Collected data
------------------------------------------------
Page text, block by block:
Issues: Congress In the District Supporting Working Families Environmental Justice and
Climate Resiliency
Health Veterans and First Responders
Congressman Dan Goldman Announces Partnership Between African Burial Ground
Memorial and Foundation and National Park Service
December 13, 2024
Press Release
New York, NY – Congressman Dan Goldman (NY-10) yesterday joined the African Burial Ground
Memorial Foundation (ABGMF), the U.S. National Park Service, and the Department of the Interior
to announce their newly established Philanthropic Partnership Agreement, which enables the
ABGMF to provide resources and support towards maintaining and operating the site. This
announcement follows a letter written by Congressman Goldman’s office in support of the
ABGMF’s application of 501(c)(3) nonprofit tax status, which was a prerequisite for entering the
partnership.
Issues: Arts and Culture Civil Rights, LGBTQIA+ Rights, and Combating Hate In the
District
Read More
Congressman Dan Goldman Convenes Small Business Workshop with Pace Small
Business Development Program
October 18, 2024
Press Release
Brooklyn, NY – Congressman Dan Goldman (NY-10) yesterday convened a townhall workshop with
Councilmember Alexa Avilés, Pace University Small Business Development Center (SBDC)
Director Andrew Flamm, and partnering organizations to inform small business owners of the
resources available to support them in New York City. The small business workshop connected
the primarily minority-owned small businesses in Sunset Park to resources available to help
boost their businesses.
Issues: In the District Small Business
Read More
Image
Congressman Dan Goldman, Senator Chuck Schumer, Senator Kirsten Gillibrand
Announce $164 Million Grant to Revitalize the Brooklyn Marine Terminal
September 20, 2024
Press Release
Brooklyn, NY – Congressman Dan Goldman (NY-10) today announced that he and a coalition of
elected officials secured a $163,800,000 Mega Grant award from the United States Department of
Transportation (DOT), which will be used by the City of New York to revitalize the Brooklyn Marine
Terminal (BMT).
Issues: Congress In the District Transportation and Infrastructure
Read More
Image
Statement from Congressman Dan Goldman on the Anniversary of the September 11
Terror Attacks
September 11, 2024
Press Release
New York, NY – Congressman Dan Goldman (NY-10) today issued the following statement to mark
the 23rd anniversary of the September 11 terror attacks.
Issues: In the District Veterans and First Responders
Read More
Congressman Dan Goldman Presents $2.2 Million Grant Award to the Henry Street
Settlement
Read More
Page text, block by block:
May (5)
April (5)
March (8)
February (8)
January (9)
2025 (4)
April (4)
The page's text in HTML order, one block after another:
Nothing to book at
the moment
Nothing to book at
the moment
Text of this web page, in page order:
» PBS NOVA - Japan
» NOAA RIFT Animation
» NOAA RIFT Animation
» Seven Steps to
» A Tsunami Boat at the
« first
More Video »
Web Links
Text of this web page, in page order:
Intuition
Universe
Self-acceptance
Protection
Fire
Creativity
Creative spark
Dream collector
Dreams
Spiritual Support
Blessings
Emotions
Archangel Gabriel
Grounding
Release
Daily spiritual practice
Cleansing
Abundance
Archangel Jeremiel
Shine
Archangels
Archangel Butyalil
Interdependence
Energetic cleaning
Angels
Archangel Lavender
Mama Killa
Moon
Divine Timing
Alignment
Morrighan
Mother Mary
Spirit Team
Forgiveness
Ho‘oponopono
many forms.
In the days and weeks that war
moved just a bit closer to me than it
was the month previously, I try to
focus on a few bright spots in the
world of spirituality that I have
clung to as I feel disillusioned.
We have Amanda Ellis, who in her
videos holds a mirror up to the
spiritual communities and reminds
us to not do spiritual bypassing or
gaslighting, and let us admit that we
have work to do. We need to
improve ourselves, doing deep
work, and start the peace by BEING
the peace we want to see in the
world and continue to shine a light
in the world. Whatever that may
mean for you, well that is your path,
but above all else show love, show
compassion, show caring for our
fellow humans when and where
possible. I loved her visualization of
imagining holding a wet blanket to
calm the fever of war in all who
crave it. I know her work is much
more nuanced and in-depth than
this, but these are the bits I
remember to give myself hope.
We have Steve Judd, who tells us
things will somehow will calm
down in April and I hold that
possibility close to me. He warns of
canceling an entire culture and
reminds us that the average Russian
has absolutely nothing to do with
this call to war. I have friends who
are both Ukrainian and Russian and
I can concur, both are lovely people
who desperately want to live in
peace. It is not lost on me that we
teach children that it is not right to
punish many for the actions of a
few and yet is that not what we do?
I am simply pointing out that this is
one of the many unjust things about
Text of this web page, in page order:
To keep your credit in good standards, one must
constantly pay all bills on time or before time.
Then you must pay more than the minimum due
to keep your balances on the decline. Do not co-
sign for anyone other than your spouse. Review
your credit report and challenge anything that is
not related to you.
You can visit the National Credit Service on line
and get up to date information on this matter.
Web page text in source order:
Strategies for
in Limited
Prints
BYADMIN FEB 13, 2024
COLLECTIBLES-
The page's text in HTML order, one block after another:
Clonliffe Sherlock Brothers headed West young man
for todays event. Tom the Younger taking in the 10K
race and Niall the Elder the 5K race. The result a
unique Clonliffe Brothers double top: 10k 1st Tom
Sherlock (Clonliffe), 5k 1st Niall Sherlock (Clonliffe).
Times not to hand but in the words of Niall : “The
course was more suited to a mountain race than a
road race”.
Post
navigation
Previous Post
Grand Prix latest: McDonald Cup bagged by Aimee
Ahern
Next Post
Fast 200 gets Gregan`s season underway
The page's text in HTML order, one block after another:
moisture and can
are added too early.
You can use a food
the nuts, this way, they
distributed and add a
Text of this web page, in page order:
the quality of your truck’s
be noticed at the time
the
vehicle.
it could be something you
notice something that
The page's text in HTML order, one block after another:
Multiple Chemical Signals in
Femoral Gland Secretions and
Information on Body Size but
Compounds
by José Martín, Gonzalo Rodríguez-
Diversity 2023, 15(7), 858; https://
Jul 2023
------------------------------------------------
- _WORK REQUIRED_
The range runs from the line above containing "New York, NY – Congressman Dan Goldman (NY-10) yesterday" to the line containing "ABGMF to provide", inclusive. Restate those lines word for word and no others.

- _RESPONSE TO THE EXERCISE_
New York, NY – Congressman Dan Goldman (NY-10) yesterday joined the African Burial Ground
Memorial Foundation (ABGMF), the U.S. National Park Service, and the Department of the Interior
to announce their newly established Philanthropic Partnership Agreement, which enables the
ABGMF to provide resources and support towards maintaining and operating the site. This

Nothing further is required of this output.